::: Dataset

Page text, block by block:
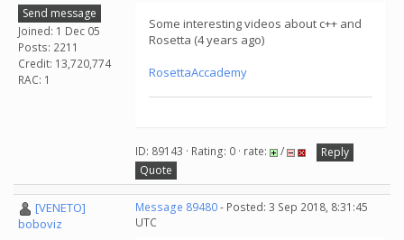
Send message
Joined: 1 Dec 05
Posts: 2211
Credit: 13,720,774
RAC: 1
Some interesting videos about c++ and
Rosetta (4 years ago)
RosettaAccademy
ID: 89143 · Rating: 0 · rate: /
Reply
Quote
[VENETO]
boboviz
Message 89480- Posted: 3 Sep 2018, 8:31:45
UTC
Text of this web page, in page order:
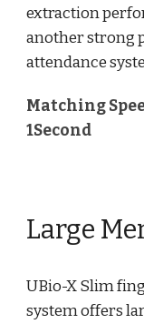
extraction
another strong
attendance
Matching
1Second
Large
UBio-X Slim
system offers
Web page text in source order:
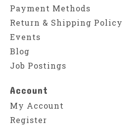
Payment Methods
Return & Shipping Policy
Events
Blog
Job Postings
Account
My Account
Register
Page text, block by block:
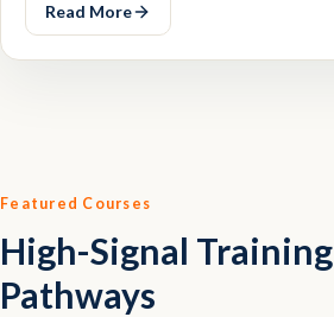
Read More
Featured Courses
High-Signal Training
Pathways
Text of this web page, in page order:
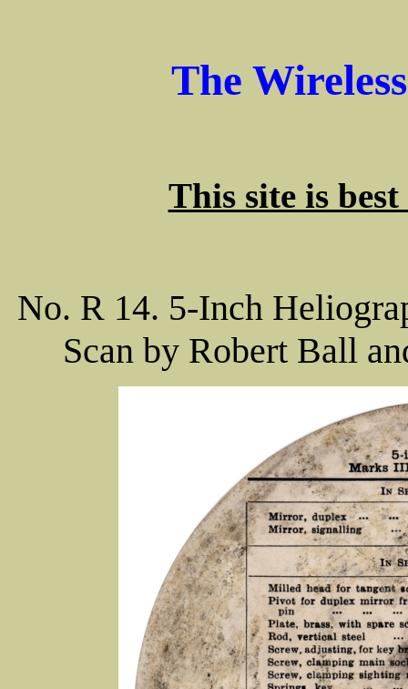
The
This site is
No. R 14. 5-Inch
Scan by Robert Ball
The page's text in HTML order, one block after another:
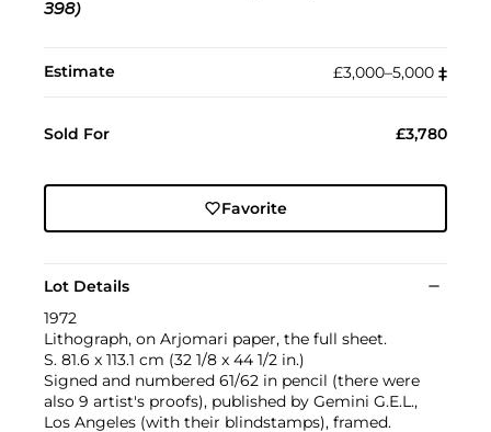
398)
Estimate £3,000–5,000 ‡︎
Sold For £3,780
Favorite
Lot Details
1972
Lithograph, on Arjomari paper, the full sheet.
S. 81.6 x 113.1 cm (32 1/8 x 44 1/2 in.)
Signed and numbered 61/62 in pencil (there were
also 9 artist's proofs), published by Gemini G.E.L.,
Los Angeles (with their blindstamps), framed.

::::::

*Task details*
Print only the lines running from the one containing "The page's text" to the end of the data above, exactly; include no pictures.

*Answer section*
The page's text in HTML order, one block after another:
398)
Estimate £3,000–5,000 ‡︎
Sold For £3,780
Favorite
Lot Details
1972
Lithograph, on Arjomari paper, the full sheet.
S. 81.6 x 113.1 cm (32 1/8 x 44 1/2 in.)
Signed and numbered 61/62 in pencil (there were
also 9 artist's proofs), published by Gemini G.E.L.,
Los Angeles (with their blindstamps), framed.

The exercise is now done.